DATA FOR THIS EXERCISE Block Start
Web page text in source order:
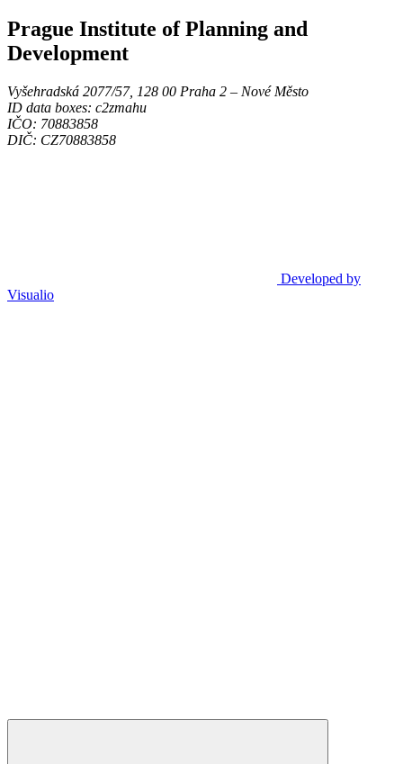
Prague Institute of Planning and
Development
Vyšehradská 2077/57, 128 00 Praha 2 ‒ Nové Město
ID data boxes: c2zmahu
IČO: 70883858
DIČ: CZ70883858
Developed by
Visualio
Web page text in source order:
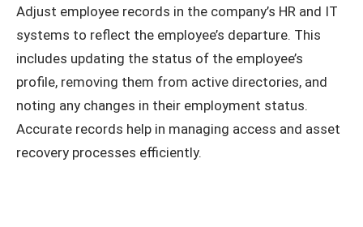
Adjust employee records in the company’s HR and IT
systems to reflect the employee’s departure. This
includes updating the status of the employee’s
profile, removing them from active directories, and
noting any changes in their employment status.
Accurate records help in managing access and asset
recovery processes efficiently.
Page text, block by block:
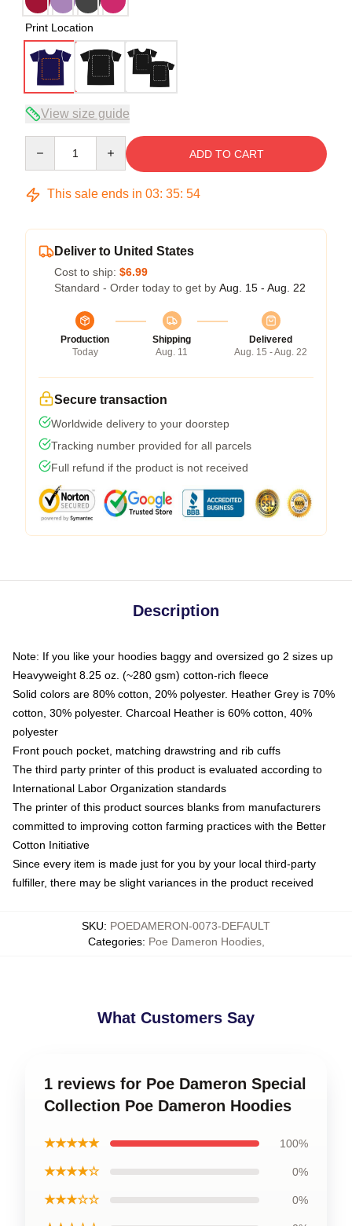
Print Location
View size guide
ADD TO CART
This sale ends in 03: 35: 54
Deliver to United States
Cost to ship: $6.99
Standard - Order today to get by Aug. 15 - Aug. 22
Production
Today
Shipping
Aug. 11
Delivered
Aug. 15 - Aug. 22
Secure transaction
Worldwide delivery to your doorstep
Tracking number provided for all parcels
Full refund if the product is not received
Description
Note: If you like your hoodies baggy and oversized go 2 sizes up
Heavyweight 8.25 oz. (~280 gsm) cotton-rich fleece
Solid colors are 80% cotton, 20% polyester. Heather Grey is 70%
cotton, 30% polyester. Charcoal Heather is 60% cotton, 40%
polyester
Front pouch pocket, matching drawstring and rib cuffs
The third party printer of this product is evaluated according to
International Labor Organization standards
The printer of this product sources blanks from manufacturers
committed to improving cotton farming practices with the Better
Cotton Initiative
Since every item is made just for you by your local third-party
fulfiller, there may be slight variances in the product received
SKU: POEDAMERON-0073-DEFAULT
Categories: Poe Dameron Hoodies,
What Customers Say
1 reviews for Poe Dameron Special
Collection Poe Dameron Hoodies
★★★★★ 100%
★★★★☆ 0%
★★★☆☆ 0%
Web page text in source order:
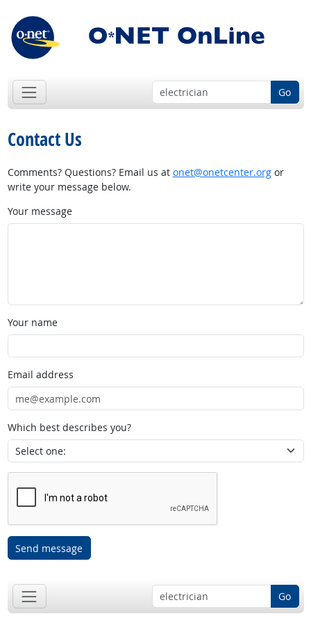
Go
Contact Us
Comments? Questions? Email us at onet@onetcenter.orgor
write your message below.
Your message
Your name
Email address
Which best describes you?
Send message
Go
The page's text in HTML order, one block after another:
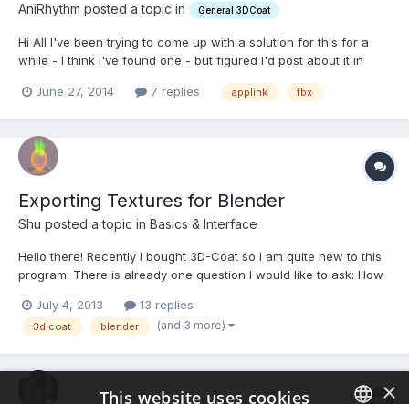
AniRhythm posted a topic in General 3DCoat
Hi All I've been trying to come up with a solution for this for a
while - I think I've found one - but figured I'd post about it in
work in iclone - we don't have a rigging set up, but what we do
June 27, 2014 7 replies applink fbx
Exporting Textures for Blender
Shu posted a topic in Basics & Interface
Hello there! Recently I bought 3D-Coat so I am quite new to this
program. There is already one question I would like to ask: How
Blender? I have already found this video:
http://vimeo.com/10890641 But when I export the diffuse map...
July 4, 2013 13 replies
3d coat blender (and 3 more)
×
This website uses cookies
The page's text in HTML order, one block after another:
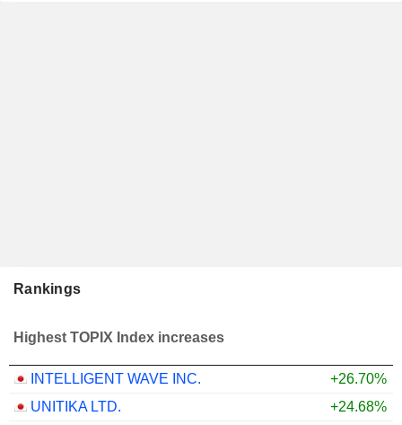
Rankings
Highest TOPIX Index increases
INTELLIGENT WAVE INC.
+26.70%
UNITIKA LTD.
+24.68%
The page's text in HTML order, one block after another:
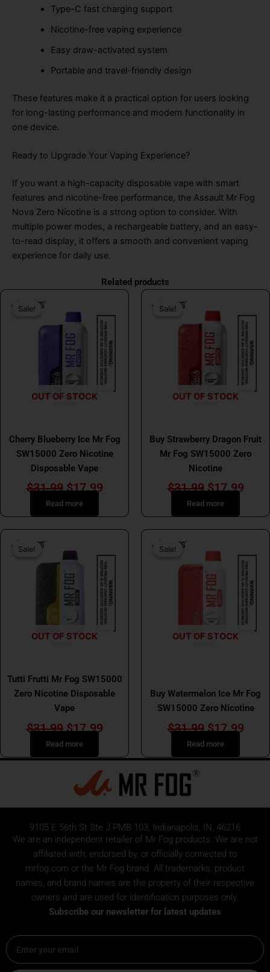
Type-C fast charging support
Nicotine-free vaping experience
Easy draw-activated system
Portable and travel-friendly design
These features make it a practical option for users looking
for long-lasting performance and modern functionality in
one device.
Ready to Upgrade Your Vaping Experience?
If you want a high-capacity disposable vape with smart
features and nicotine-free performance, the Assault Mr Fog
Nova Zero Nicotine is a strong option to consider. With
multiple power modes, a rechargeable battery, and an easy-
to-read display, it offers a smooth and convenient vaping
experience for daily use.
Related products
Sale!
OUT OF STOCK
Sale!
Cherry Blueberry Ice Mr Fog
SW15000 Zero Nicotine
Disposable Vape
$31.99
price
was:
$31.99.
$17.99
Current
price
is:
$17.99.
Read more
Sale!
OUT OF STOCK
Sale!
Buy Strawberry Dragon Fruit
Mr Fog SW15000 Zero
Nicotine
$31.99
price
was:
$31.99.
$17.99
price
is:
Read more
Sale!
OUT OF STOCK
Sale!
Tutti Frutti Mr Fog SW15000
Zero Nicotine Disposable
Vape
$31.99
price
$31.99.
$17.99
Current
price
is:
$17.99.
Read more
Sale!
OUT OF STOCK
Sale!
Buy Watermelon Ice Mr Fog
SW15000 Zero Nicotine
$31.99
price
$31.99.
$17.99
price
is:
Read more
9105 E 56th St Ste J PMB 103, Indianapolis, IN, 46216
We are an independent retailer of Mr Fog products. We are not
affiliated with, endorsed by, or officially connected to
mrfog.com or the Mr Fog brand. All trademarks, product
names, and brand names are the property of their respective
owners and are used for identification purposes only.
Subscribe our newsletter for latest updates
Email
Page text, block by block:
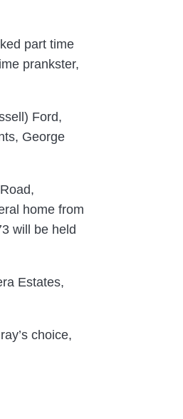
part time
prankster,
Ford,
George
home from
will be held
Estates,
choice,
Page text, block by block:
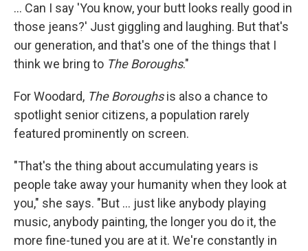
... Can I say 'You know, your butt looks really good in
those jeans?' Just giggling and laughing. But that's
our generation, and that's one of the things that I
think we bring to The Boroughs."
For Woodard, The Boroughsis also a chance to
spotlight senior citizens, a population rarely
featured prominently on screen.
"That's the thing about accumulating years is
people take away your humanity when they look at
you," she says. "But ... just like anybody playing
music, anybody painting, the longer you do it, the
more fine-tuned you are at it. We're constantly in
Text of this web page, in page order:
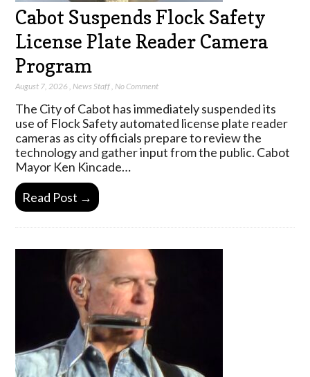
Cabot Suspends Flock Safety
License Plate Reader Camera
Program
August 7, 2026 ,News Staff,No Comment
The City of Cabot has immediately suspended its
use of Flock Safety automated license plate reader
cameras as city officials prepare to review the
technology and gather input from the public. Cabot
Mayor Ken Kincade…
Read Post →
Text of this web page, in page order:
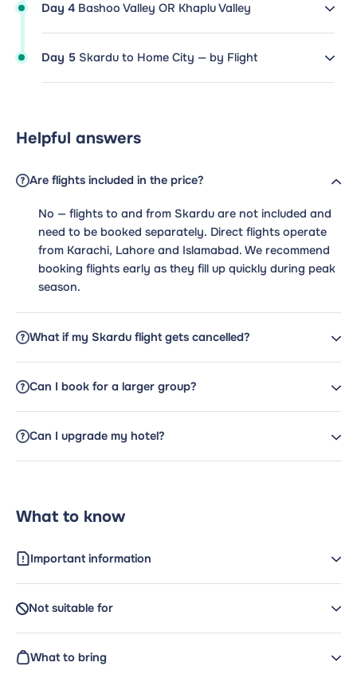
Day 4 Bashoo Valley OR Khaplu Valley
Day 5 Skardu to Home City — by Flight
Helpful answers
Are flights included in the price?
No — flights to and from Skardu are not included and
need to be booked separately. Direct flights operate
from Karachi, Lahore and Islamabad. We recommend
booking flights early as they fill up quickly during peak
season.
What if my Skardu flight gets cancelled?
Can I book for a larger group?
Can I upgrade my hotel?
What to know
Important information
Not suitable for
What to bring
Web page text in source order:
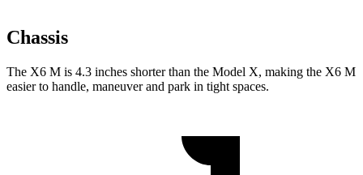
Chassis
The X6 M is 4.3 inches shorter than the Model X, making the X6 M
easier to handle, maneuver and park in tight spaces.
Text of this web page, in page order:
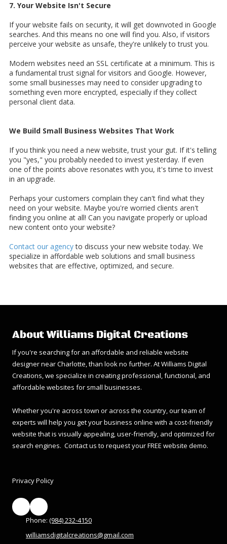
7. Your Website Isn't Secure
If your website fails on security, it will get downvoted in Google
searches. And this means no one will find you. Also, if visitors
perceive your website as unsafe, they're unlikely to trust you.
Modern websites need an SSL certificate at a minimum. This is
a fundamental trust signal for visitors and Google. However,
some small businesses may need to consider upgrading to
something even more encrypted, especially if they collect
personal client data.
We Build Small Business Websites That Work
If you think you need a new website, trust your gut. If it's telling
you "yes," you probably needed to invest yesterday. If even
one of the points above resonates with you, it's time to invest
in an upgrade.
Perhaps your customers complain they can't find what they
need on your website. Maybe you're worried clients aren't
finding you online at all! Can you navigate properly or upload
new content onto your website?
Contact our agencyto discuss your new website today. We
specialize in affordable web solutions and small business
websites that are effective, optimized, and secure.
About Williams Digital Creations
If you're searching for an affordable and reliable website
designer near Charlotte, than look no further. At Williams Digital
Creations, we specialize in creating professional, functional, and
affordable websites for small businesses.
Whether you're across town or across the country, our team of
experts will help you get your business online with a cost-friendly
website that is visually appealing, user-friendly, and optimized for
search engines. Contact us to request your FREE website demo.
Privacy Policy
Phone: (984) 232-4150
williamsdigitalcreations@gmail.com
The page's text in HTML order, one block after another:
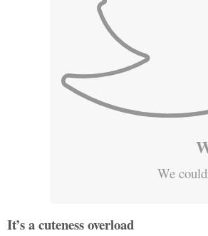
We
It’s a cuteness overload
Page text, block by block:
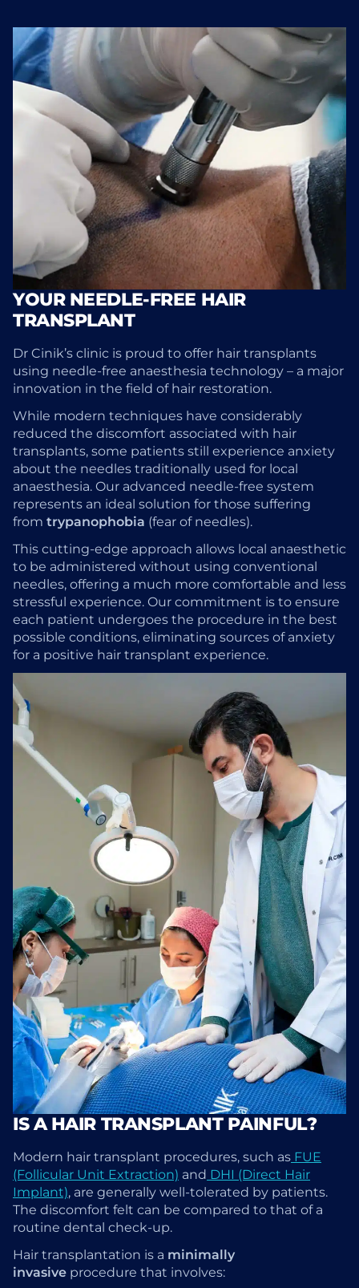
YOUR NEEDLE-FREE HAIR
TRANSPLANT
Dr Cinik’s clinic is proud to offer hair transplants
using needle-free anaesthesia technology – a major
innovation in the field of hair restoration.
While modern techniques have considerably
reduced the discomfort associated with hair
transplants, some patients still experience anxiety
about the needles traditionally used for local
anaesthesia. Our advanced needle-free system
represents an ideal solution for those suffering
from trypanophobia (fear of needles).
This cutting-edge approach allows local anaesthetic
to be administered without using conventional
needles, offering a much more comfortable and less
stressful experience. Our commitment is to ensure
each patient undergoes the procedure in the best
possible conditions, eliminating sources of anxiety
for a positive hair transplant experience.
IS A HAIR TRANSPLANT PAINFUL?
Modern hair transplant procedures, such as FUE
(Follicular Unit Extraction) and DHI (Direct Hair
Implant), are generally well-tolerated by patients.
The discomfort felt can be compared to that of a
routine dental check-up.
Hair transplantation is a minimally
invasive procedure that involves:
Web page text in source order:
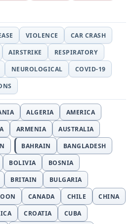
VIOLENCE
CAR CRASH
AIRSTRIKE
RESPIRATORY
NEUROLOGICAL
COVID-19
ALGERIA
AMERICA
ARMENIA
AUSTRALIA
BAHRAIN
BANGLADESH
BOLIVIA
BOSNIA
BRITAIN
BULGARIA
CANADA CHILE
CHINA
CROATIA
CUBA
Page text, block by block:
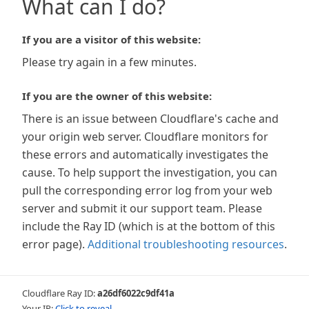
What can I do?
If you are a visitor of this website:
Please try again in a few minutes.
If you are the owner of this website:
There is an issue between Cloudflare's cache and
your origin web server. Cloudflare monitors for
these errors and automatically investigates the
cause. To help support the investigation, you can
pull the corresponding error log from your web
server and submit it our support team. Please
include the Ray ID (which is at the bottom of this
error page). Additional troubleshooting resources.
Cloudflare Ray ID:a26df6022c9df41a
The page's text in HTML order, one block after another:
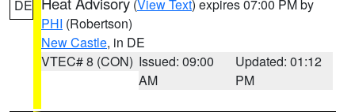
DE (View Text) expires 07:00 PM by
PHI (Robertson)
New Castle, in DE
VTEC# 8 (CON) Issued: 09:00
AM
Updated: 01:12
PM
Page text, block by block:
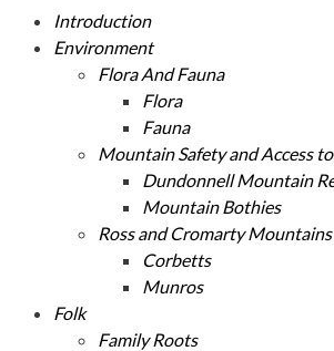
Introduction
Environment
Flora And Fauna
Flora
Fauna
Mountain Safety and Access
Dundonnell Mountain
Mountain Bothies
Ross and Cromarty Mountains
Corbetts
Munros
Folk
Family Roots
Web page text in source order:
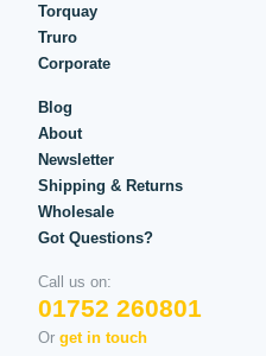
Torquay
Truro
Corporate
Blog
About
Newsletter
Shipping & Returns
Wholesale
Got Questions?
Call us on:
01752 260801
Or get in touch
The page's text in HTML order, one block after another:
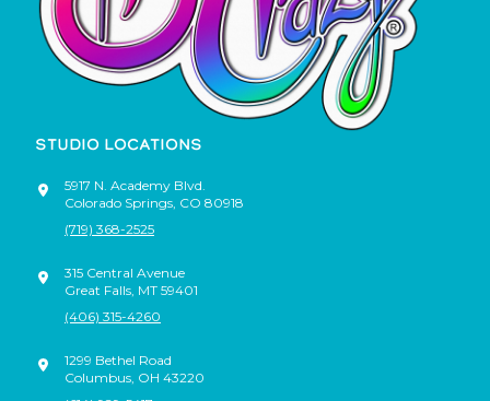
STUDIO LOCATIONS
5917 N. Academy Blvd.
Colorado Springs CO 80918
(719) 368-2525
315 Central Avenue
Great Falls MT 59401
(406) 315-4260
1299 Bethel Road
Columbus OH 43220
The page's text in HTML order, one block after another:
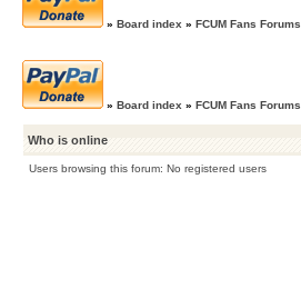
» Board index » FCUM Fans Forums
» Board index » FCUM Fans Forums
Who is online
Users browsing this forum: No registered users
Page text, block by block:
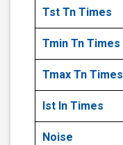
Tst Tn Times
Tmin Tn Times
Tmax Tn Times
Ist In Times
Noise
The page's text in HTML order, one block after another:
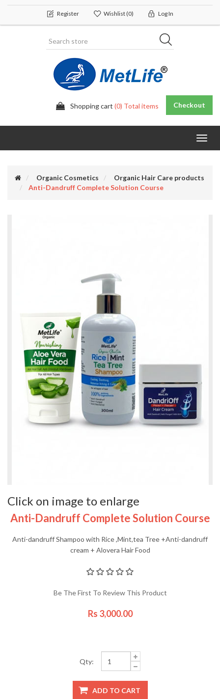
Register Wishlist(0) Log In
Shopping cart (0) Total items Checkout
Organic Cosmetics
Organic Hair Care products
Anti-Dandruff Complete Solution Course
Click on image to enlarge
Anti-Dandruff Complete Solution Course
Anti-dandruff Shampoo with Rice ,Mint,tea Tree +Anti-dandruff
cream + Alovera Hair Food
Be The First To Review This Product
Rs 3,000.00
Qty:
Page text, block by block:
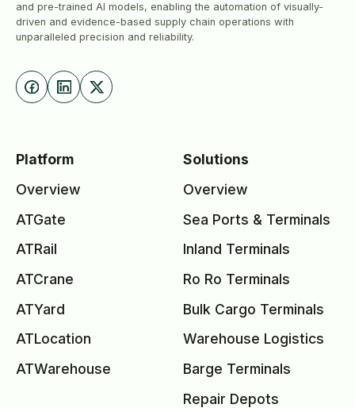
and pre-trained AI models, enabling the automation of visually-
driven and evidence-based supply chain operations with
unparalleled precision and reliability.
Platform
Overview
ATGate
ATRail
ATCrane
ATYard
ATLocation
ATWarehouse
Solutions
Overview
Sea Ports & Terminals
Inland Terminals
Ro Ro Terminals
Bulk Cargo Terminals
Warehouse Logistics
Barge Terminals
Repair Depots
DATA FOR THIS EXERCISE Block End
## WHAT YOU HAVE TO DO
Set the lines above down again, word for word, from the first through the one containing "The printer of"; pictures excluded.

## RESULT OF THE EXERCISE
Web page text in source order:
Prague Institute of Planning and
Development
Vyšehradská 2077/57, 128 00 Praha 2 ‒ Nové Město
ID data boxes: c2zmahu
IČO: 70883858
DIČ: CZ70883858
Developed by
Visualio
Web page text in source order:
Adjust employee records in the company’s HR and IT
systems to reflect the employee’s departure. This
includes updating the status of the employee’s
profile, removing them from active directories, and
noting any changes in their employment status.
Accurate records help in managing access and asset
recovery processes efficiently.
Page text, block by block:
Print Location
View size guide
ADD TO CART
This sale ends in 03: 35: 54
Deliver to United States
Cost to ship: $6.99
Standard - Order today to get by Aug. 15 - Aug. 22
Production
Today
Shipping
Aug. 11
Delivered
Aug. 15 - Aug. 22
Secure transaction
Worldwide delivery to your doorstep
Tracking number provided for all parcels
Full refund if the product is not received
Description
Note: If you like your hoodies baggy and oversized go 2 sizes up
Heavyweight 8.25 oz. (~280 gsm) cotton-rich fleece
Solid colors are 80% cotton, 20% polyester. Heather Grey is 70%
cotton, 30% polyester. Charcoal Heather is 60% cotton, 40%
polyester
Front pouch pocket, matching drawstring and rib cuffs
The third party printer of this product is evaluated according to
International Labor Organization standards
The printer of this product sources blanks from manufacturers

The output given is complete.